2. Basicamente, Washington e Moscou concordam com o seguinte:
* Kiev não só teria que aceitar a ocupação russa de seus territórios em Donetsk, Luhansk, Zaporizhia e Kherson, como também teria que ceder uma grande faixa de território (6.600 km² de Donbass) que Moscou não conseguiu conquistar desde o início da guerra, há três anos e meio. Isso seria um golpe devastador para a Ucrânia, já que Donbass é o coração industrial do país. Além disso, perderia seu cinturão de cidades-fortaleza bem fortificadas, como Slaviansk, Kramatorsk, Druzhkivka e Kostyantynivka. Tal rendição dificultaria a defesa militar do restante do leste da Ucrânia no futuro. (Só um tolo acreditaria que Putin não iniciaria outra guerra em breve!)
* Em troca, a Rússia se retiraria de pequenas áreas das regiões de Sumy e Kharkiv, totalizando cerca de 440 km². Putin também congelaria as linhas de frente em Kherson e Zaporizhia, uma concessão menor, visto que o exército de ocupação não faz nenhum progresso nessas áreas há algum tempo. Além disso, Putin exige que o russo se torne a língua oficial da Ucrânia e que os direitos da Igreja Ortodoxa Russa sejam totalmente restaurados.

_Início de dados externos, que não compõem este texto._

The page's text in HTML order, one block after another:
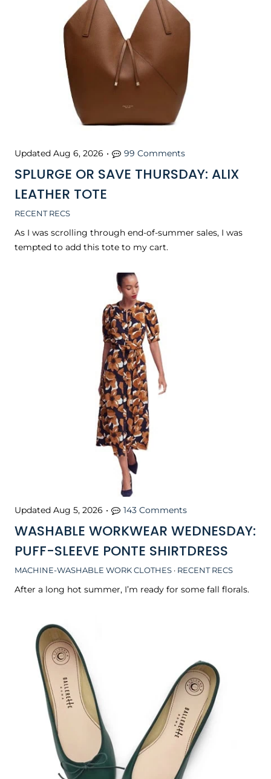
RECENT RECS
SPLURGE OR SAVE THURSDAY: ALIX
LEATHER TOTE
Updated Aug 6, 2026 • 99 Comments
As I was scrolling through end-of-summer sales, I was
tempted to add this tote to my cart.
MACHINE-WASHABLE WORK CLOTHES · RECENT RECS
WASHABLE WORKWEAR WEDNESDAY:
PUFF-SLEEVE PONTE SHIRTDRESS
Updated Aug 5, 2026 • 143 Comments
After a long hot summer, I’m ready for some fall florals.
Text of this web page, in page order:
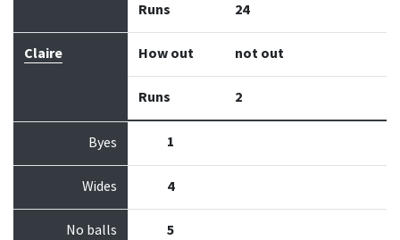
Runs 24
Claire How out not out
Runs 2
Byes 1
Wides 4
No balls 5
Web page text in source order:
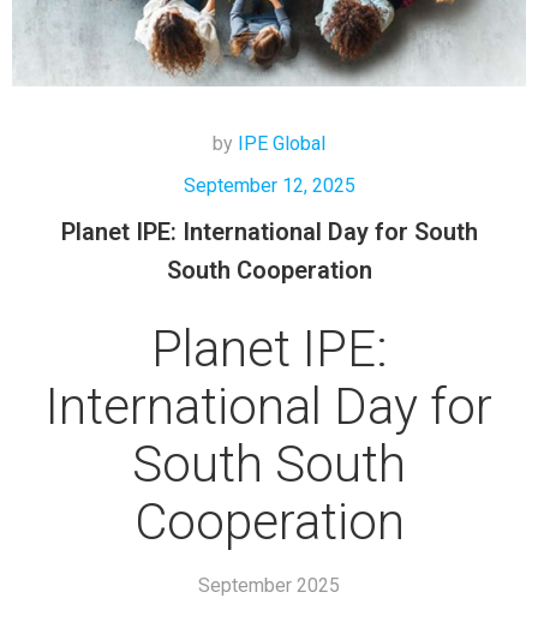
by
IPE Global
September 12, 2025
Planet IPE: International Day for South
South Cooperation
Planet IPE:
International Day for
South South
Cooperation
September 2025
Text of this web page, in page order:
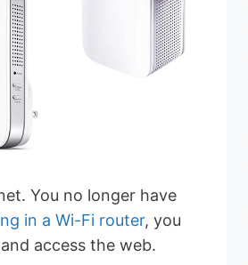
You no longer have
in a Wi-Fi router, you
and access the web.
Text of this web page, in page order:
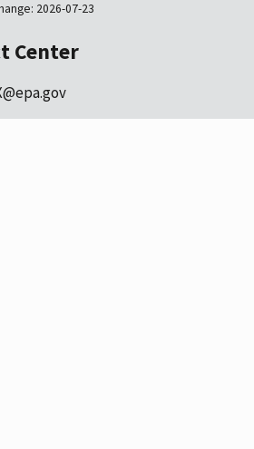
2026-07-23
Center
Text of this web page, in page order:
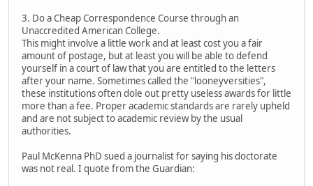
3. Do a Cheap Correspondence Course through an
Unaccredited American College.
This might involve a little work and at least cost you a fair
amount of postage, but at least you will be able to defend
yourself in a court of law that you are entitled to the letters
after your name. Sometimes called the "looneyversities",
these institutions often dole out pretty useless awards for little
more than a fee. Proper academic standards are rarely upheld
and are not subject to academic review by the usual
authorities.
Paul McKenna PhD sued a journalist for saying his doctorate
was not real. I quote from the Guardian:
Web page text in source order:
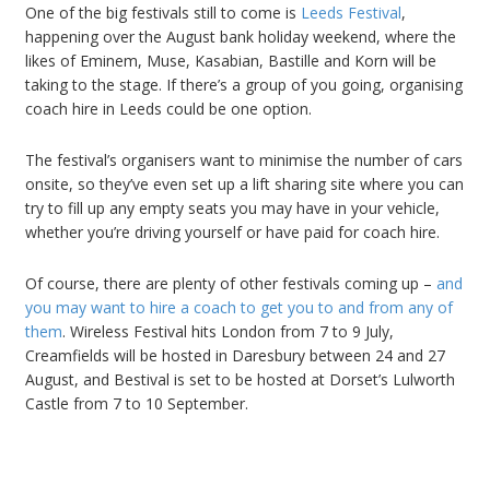
One of the big festivals still to come is Leeds Festival,
happening over the August bank holiday weekend, where the
likes of Eminem, Muse, Kasabian, Bastille and Korn will be
taking to the stage. If there’s a group of you going, organising
coach hire in Leeds could be one option.
The festival’s organisers want to minimise the number of cars
onsite, so they’ve even set up a lift sharing site where you can
try to fill up any empty seats you may have in your vehicle,
whether you’re driving yourself or have paid for coach hire.
Of course, there are plenty of other festivals coming up – and
you may want to hire a coach to get you to and from any of
them. Wireless Festival hits London from 7 to 9 July,
Creamfields will be hosted in Daresbury between 24 and 27
August, and Bestival is set to be hosted at Dorset’s Lulworth
Castle from 7 to 10 September.
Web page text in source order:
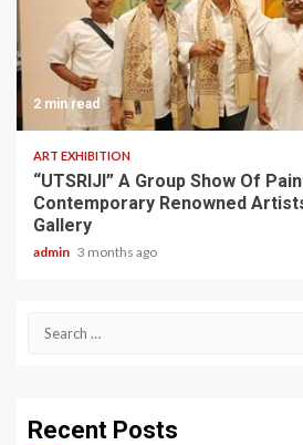
2 min read
ART EXHIBITION
“UTSRIJI” A Group Show Of
Contemporary Renowned
Gallery
admin 3 months ago
Search
Recent Posts
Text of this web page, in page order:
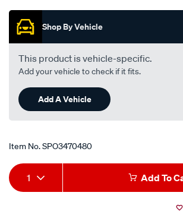
Promotions
Shop By Vehicle
This product is vehicle-specific.
Add your vehicle to check if it fits.
Add A Vehicle
Item No.SPO3470480
Add
to
Product
Actions
1 Add To
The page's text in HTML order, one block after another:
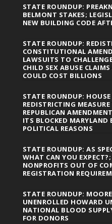
STATE ROUNDUP:
BELMONT STAKES;
NEW BUILDING CODE
STATE ROUNDUP:
CONSTITUTIONAL
LAWSUITS TO
CHILD SEX ABUSE
COULD COST BILLIONS
STATE ROUNDUP:
REDISTRICTING
REPUBLICAN
ITS BLOCKED MARYLAND
POLITICAL REASONS
STATE ROUNDUP: AS
WHAT CAN YOU
NONPROFITS OUT OF
REGISTRATION
STATE ROUNDUP:
UNENROLLED HOWARD
NATIONAL BLOOD
FOR DONORS
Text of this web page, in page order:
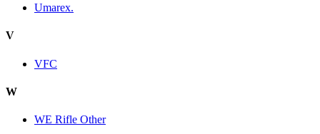
Umarex.
V
VFC
W
WE Rifle Other
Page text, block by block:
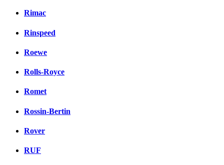
Rimac
Rinspeed
Roewe
Rolls-Royce
Romet
Rossin-Bertin
Rover
RUF
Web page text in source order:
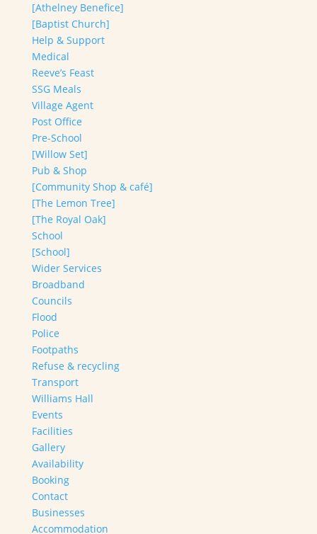
[Athelney Benefice]
[Baptist Church]
Help & Support
Medical
Reeve’s Feast
SSG Meals
Village Agent
Post Office
Pre-School
[Willow Set]
Pub & Shop
[Community Shop & café]
[The Lemon Tree]
[The Royal Oak]
School
[School]
Wider Services
Broadband
Councils
Flood
Police
Footpaths
Refuse & recycling
Transport
Williams Hall
Events
Facilities
Gallery
Availability
Booking
Contact
Businesses
Accommodation
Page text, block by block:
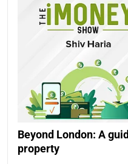
Beyond London: A
property
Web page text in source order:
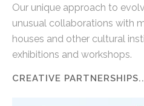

* Trump, que havia ameaçado a Rússia nas últimas semanas com ultimatos e dolorosas sanções e sem precedentes caso o país não aceitasse um cessar-fogo imediato, simplesmente abandonou essa exigência e anunciou com alegria que Putin havia concordado em iniciar negociações para um tratado de paz. Naturalmente, como ninguém sabe quanto tempo essas negociações podem durar, Putin pode continuar travando sua guerra sangrenta contra o povo ucraniano, agora com a aprovação dos Estados Unidos.
* Putin também pediu a Washington que reconhecesse a soberania da Rússia sobre as partes da Ucrânia que ela ganharia por meio de um acordo de paz. Ele disse estar disposto a negociar "garantias de segurança" para a Ucrânia, que envolveriam tanto seus aliados quanto os da Rússia. Além disso, Putin também esperava o levantamento de pelo menos algumas das sanções impostas à Rússia. Não está claro, neste momento, até que ponto o governo Trump concordou com essas exigências.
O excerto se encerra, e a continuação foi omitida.